▶ [What to do]: Copy out all of the data word for word. Omit every picture.

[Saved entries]
Content starts

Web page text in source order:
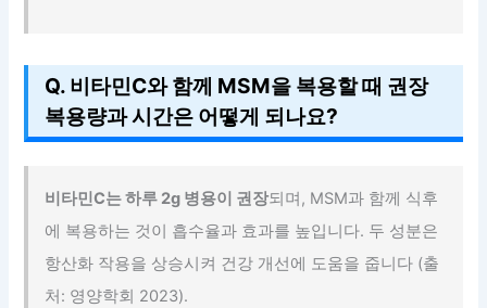
Q. 비타민C와 함께 MSM을 복용할 때 권장
복용량과 시간은 어떻게 되나요?
비타민C는 하루 2g 병용이 권장되며, MSM과 함께 식후
에 복용하는 것이 흡수율과 효과를 높입니다. 두 성분은
항산화 작용을 상승시켜 건강 개선에 도움을 줍니다 (출
처: 영양학회 2023).

Content ends

▶ [Answer for the task]:
Web page text in source order:
Q. 비타민C와 함께 MSM을 복용할 때 권장
복용량과 시간은 어떻게 되나요?
비타민C는 하루 2g 병용이 권장되며, MSM과 함께 식후
에 복용하는 것이 흡수율과 효과를 높입니다. 두 성분은
항산화 작용을 상승시켜 건강 개선에 도움을 줍니다 (출
처: 영양학회 2023).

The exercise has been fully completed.